Крайний срок - Мэрфи Уоррен. Страница 5

— Вы не правы, — вмешался Римо. Он вырос в дверях и теперь оглядывал четверку с головы до ног. — Среди нас остались люди, полагающие, что зло должно быть наказуемо.

— Кто вы такой? — спросил один из киприотов.

Римо жестом потребовал тишины.

— Который из вас Тилас?

Коротышка с жидкими усами и глазами бассет-хаунда кротко поднял руку.

— Тилас — это я. А что?

— Я подслушал ваш разговор, — объяснил Римо. — Тебе я пойду навстречу: твоя смерть будет легкой.

Он исполнил обещание. Остальные умирали трудно.

Римо посмотрел на истерзанное тело последнего, в ком еще теплилась жизнь.

— Тебя найдут по весне, — сказал он. — Увидев, что с тобой стало, вся ваша банда уберется обратно на Кипр и забудет, как взрывать младенцев. Так что твоя смерть не напрасна: ты отдаешь жизнь ради соотечественниковкиприотов.

Умирающий издал нечленораздельный звук.

— Не слышу, — сказал Римо.

Звук не обрел членораздельности. Тогда Римо вынул у умирающего изо рта его правый локоть.

— Ну, говори.

— К черту соотечественников-киприотов!

— Так я и думал, — ответил Римо. — Если я повстречаю еще кого-нибудь из них, обязательно передам им твои слова.

Он снова вышел в холодную ветреную ночь и легко зашагал по снегу назад к обледеневшему склону.

Да, он — человек. Римо улыбнулся. Иногда совсем неплохо ощущать себя человеком.

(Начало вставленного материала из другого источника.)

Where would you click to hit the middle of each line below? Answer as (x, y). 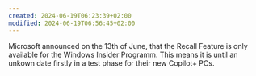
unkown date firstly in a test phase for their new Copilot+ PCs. (111, 63)
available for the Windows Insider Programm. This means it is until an (123, 54)
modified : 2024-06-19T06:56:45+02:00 (72, 23)
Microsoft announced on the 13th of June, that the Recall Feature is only (128, 46)
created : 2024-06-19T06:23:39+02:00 (70, 16)
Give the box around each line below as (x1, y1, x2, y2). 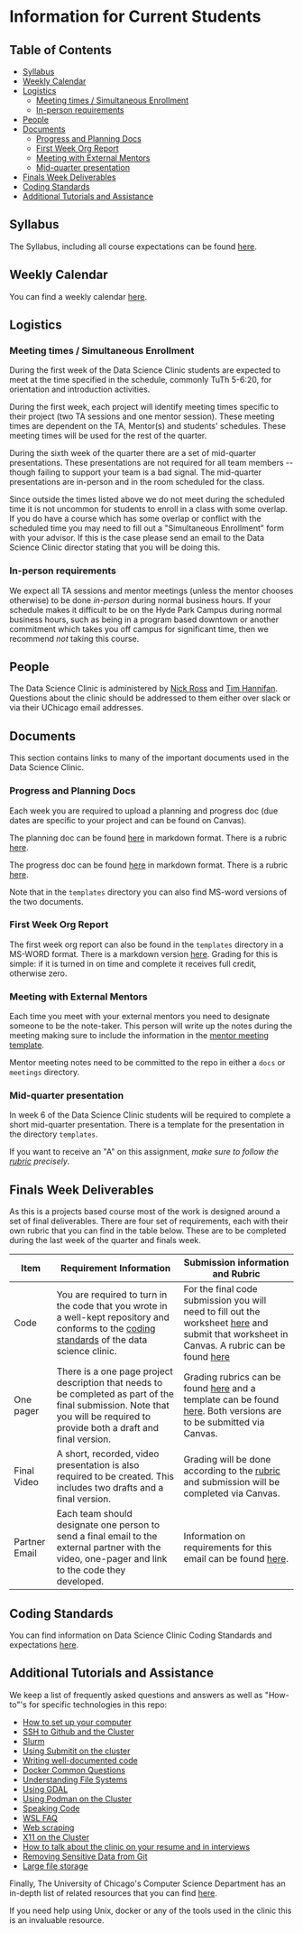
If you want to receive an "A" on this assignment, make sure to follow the (9, 1147, 280, 1157)
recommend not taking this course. (9, 633, 140, 644)
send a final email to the (56, 1530, 158, 1543)
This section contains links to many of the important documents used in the (9, 752, 289, 764)
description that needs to (56, 1377, 163, 1389)
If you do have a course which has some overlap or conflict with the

Однако стоило ему ступить на борт баржи, качавшейся на озере Уиннипесоки, как иллюзия была поколеблена. Выяснилось, что у Римо обе ноги — левые и что по сравнению с ним гиппопотамы — солисты балета, а трубный звук, издаваемый слоном, — просто шепот любви.

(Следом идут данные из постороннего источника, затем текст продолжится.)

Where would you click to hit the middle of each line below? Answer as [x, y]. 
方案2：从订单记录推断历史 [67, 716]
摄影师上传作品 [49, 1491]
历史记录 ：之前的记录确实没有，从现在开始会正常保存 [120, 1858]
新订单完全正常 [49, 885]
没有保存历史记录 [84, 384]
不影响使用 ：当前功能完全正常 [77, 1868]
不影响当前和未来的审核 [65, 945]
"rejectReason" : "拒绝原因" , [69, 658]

Римо сменил черный комбинезон на хлопчатобумажные брюки и белую майку. Взгляд его был обращен на престарелого азиата, только что сообщившего ему все это. Азиат сидел на циновке; вокруг него были расставлены чернильницы, валялись гусиные перья, на коленях у него лежал большой кусок пергамента, за спиной — еще несколько таких же кусков.

Все пергаменты, включая тот, что лежал у азиата на коленях, были девственно чисты.

— Сегодня тебе не пишется, Чиун? — спросил его Римо.

— Мне бы всегда писалось, — ответил Чиун, — не будь у меня такой тяжести на сердце.

Римо отвернулся и устремил взгляд в окошко. В ночном небе все еще поблескивали звезды, но светлеющий горизонт предвещал близкую зарю.

— Выкладывай, чем я мешаю тебе жить на этот раз, — произнес Римо, не оборачиваясь.

— Очень полезное замечание, — сказал Чиун.

— Вдумчивое. Я — вдумчивый человек. Я понял это сегодня ночью там, на горе: я — человек, только и всего. Все твои глупые корейские басни насчет Шивы-Дестроера и моей божественной сущности — чистый вздор. Я — человек.

— Ха! — отозвался Чиун. — Ты сказал «вдумчивый»? — Говорил он пронзительным голоском, но на безупречном английском, без малейшего акцента. — Мне смешно! Ты — вдумчивый? Ха-ха-ха!

— Да, вдумчивый, — сказал Римо. — Потому что стоит лишить тебя возможности клеймить меня — и тебе придется смириться с фактом, что ты не способен ничего написать.

— Я не верю собственным ушам, — сказал Чиун.

— Повторяю: не можешь написать ни словечка. Тебе не написать ни сценария, ни книги, ни рассказа, ни сентиментальных стишков, даже если ты заставишь какой-нибудь журнал заключить с тобой договор. А уж такие стишки способен накропать каждый!

— Легко сказать, — молвил Чиун. — Пустая детская похвальба!

— Стихотворение номер одна тысяча триста шесть, — сказал Римо. — «О, цветок, о, цветок с лепестками. О, цветок с чудесными лепестками. К тебе летит пчела, большая пчела. О, пчела, ты видишь цветок? О, цветок, ты видишь пчелу? Раскройся, цветок, прими пчелу! Лети быстрее, пчела, приветствуй цветок!»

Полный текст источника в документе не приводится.